Flexible, "policy-free" engine

The core engine of the Yacas system interprets the Yacas script language. The reason to implement yet another LISP-based custom language interpreter instead of taking an already existing one was to have full control over the design of the system and to make it self-contained. While most of the features of the Yacas script language are "syntactic sugar" on top of a LISP interpreter, some features not commonly found in LISP systems were added.

The script library contains declarations of transformation rules and of function syntax (prefix, infix etc.). The intention is that all symbolic manipulation algorithms, definitions of mathematical functions and so on should be held in the script library and not in the kernel. The only exception so far is for a very small number of mathematical or utility functions that are frequently used; they are compiled into the core for speed.

For example, the mathematical operator "+" is an infix operator defined in the library scripts. To the kernel, this operator is on the same footing as any other function defined by the user and can be redefined. The Yacas kernel itself does not store any properties for this operator. Instead it relies entirely on the script library to provide transformation rules for manipulating expressions involving the operator "+". In this way, the kernel does not need to anticipate all possible meanings of the operator "+" that users might need in their calculations.

This policy-free scheme means that Yacas is highly configurable through its scripting language. It is possible to create an entirely different symbolic manipulation engine based on the same C++ kernel, with different syntax and different naming conventions, by simply using another script library instead of the current library scripts. An example of the flexibility of the Yacas system is a sample script wordproblems.ys that comes with the distribution. It contains a set of rule definitions that make Yacas recognize simple English sentences, such as "Tom has 3 apples" or "Jane gave an apple to Tom", as valid Yacas expressions. Yacas can then "evaluate" these sentences to True or False according to the semantics of the current situation described in them.
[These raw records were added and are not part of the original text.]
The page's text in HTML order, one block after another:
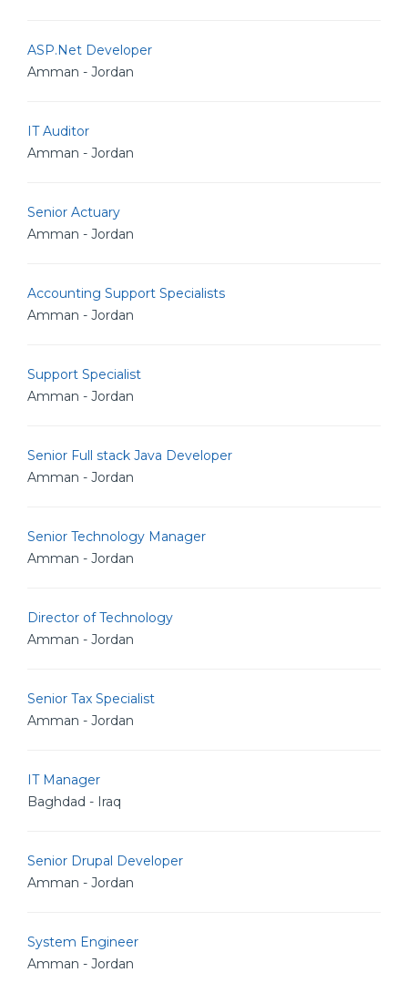
ASP.Net Developer
Amman - Jordan
IT Auditor
Amman - Jordan
Senior Actuary
Amman - Jordan
Accounting Support Specialists
Amman - Jordan
Support Specialist
Amman - Jordan
Senior Full stack Java Developer
Amman - Jordan
Senior Technology Manager
Amman - Jordan
Director of Technology
Amman - Jordan
Senior Tax Specialist
Amman - Jordan
IT Manager
Baghdad - Iraq
Senior Drupal Developer
Amman - Jordan
System Engineer
Amman - Jordan

The "policy-free" concept extends to typing: strong typing is not required by the kernel, but can be easily enforced by the scripts if needed for a particular problem. The language offers features, but does not enforce their use. Here is an example of a policy implemented in the script library:

61 # x_IsPositiveNumber ^ y_IsPositiveNumber 
      <-- MathPower(x,y);
By this rule, expressions of the form x^y (representing powers x^y) are evaluated and replaced by a number if and only if x and y are positive numerical constants. (The function MathPower is defined in the kernel.) If this simplification by default is not desirable, the user could erase this rule from the library and have a CAS without this feature.
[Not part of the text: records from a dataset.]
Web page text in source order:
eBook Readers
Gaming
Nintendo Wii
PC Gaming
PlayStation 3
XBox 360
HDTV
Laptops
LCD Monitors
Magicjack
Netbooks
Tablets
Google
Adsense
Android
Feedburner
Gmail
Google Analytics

1.3 The Yacas kernel functionality

Yacas script is a functional language based on various ideas that seemed useful for an implementation of CAS: list-based data structures, object properties, and functional programming (a la LISP); term rewriting [BN98] with pattern matching somewhat along the lines of Mathematica; user-defined infix operators a la PROLOG; delayed evaluation of expressions; and arbitrary-precision arithmetic. Garbage collection is implemented through reference counting.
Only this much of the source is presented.